------ Input

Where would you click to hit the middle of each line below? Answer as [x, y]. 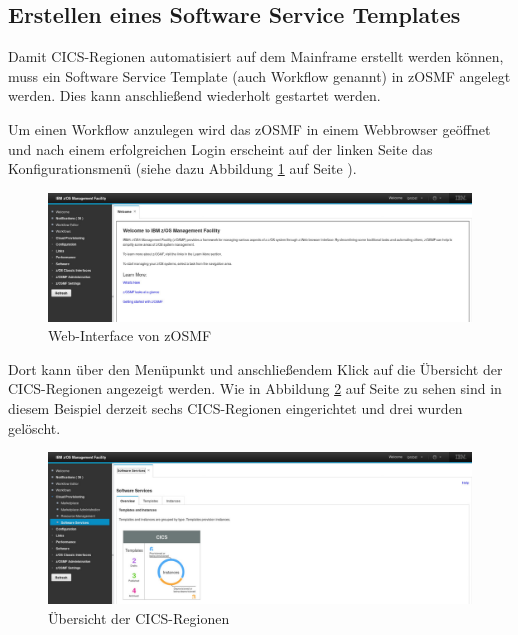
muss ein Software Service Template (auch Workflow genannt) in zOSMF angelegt [259, 75]
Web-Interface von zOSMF [130, 335]
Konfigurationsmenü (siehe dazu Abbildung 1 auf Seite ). [182, 168]
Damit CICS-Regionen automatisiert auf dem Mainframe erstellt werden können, [256, 56]
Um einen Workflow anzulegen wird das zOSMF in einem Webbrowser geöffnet [249, 128]
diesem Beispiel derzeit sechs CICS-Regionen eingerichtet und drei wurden [235, 407]
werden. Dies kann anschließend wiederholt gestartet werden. [194, 95]
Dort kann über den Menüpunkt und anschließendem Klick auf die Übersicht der [255, 368]
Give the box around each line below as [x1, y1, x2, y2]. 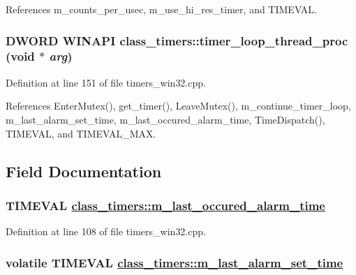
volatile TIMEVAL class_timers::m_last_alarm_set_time [6, 253, 343, 271]
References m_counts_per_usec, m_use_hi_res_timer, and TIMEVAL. [6, 2, 317, 16]
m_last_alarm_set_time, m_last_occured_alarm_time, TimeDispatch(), [6, 112, 325, 126]
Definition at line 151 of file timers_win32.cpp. [6, 75, 206, 89]
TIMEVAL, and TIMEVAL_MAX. [6, 126, 156, 140]
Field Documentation [6, 160, 162, 181]
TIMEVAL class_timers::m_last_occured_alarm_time [6, 196, 325, 214]
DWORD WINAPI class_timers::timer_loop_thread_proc [6, 31, 348, 49]

------------

## Problem statement:
Exactly the lines from the start of the entries above through the line with "Web-Interface von zOSMF [130, 335]" should be reproduced, and nothing else; drop the pictures.

## Reply:
Where would you click to hit the middle of each line below? Answer as [x, y]. 
muss ein Software Service Template (auch Workflow genannt) in zOSMF angelegt [259, 75]
Web-Interface von zOSMF [130, 335]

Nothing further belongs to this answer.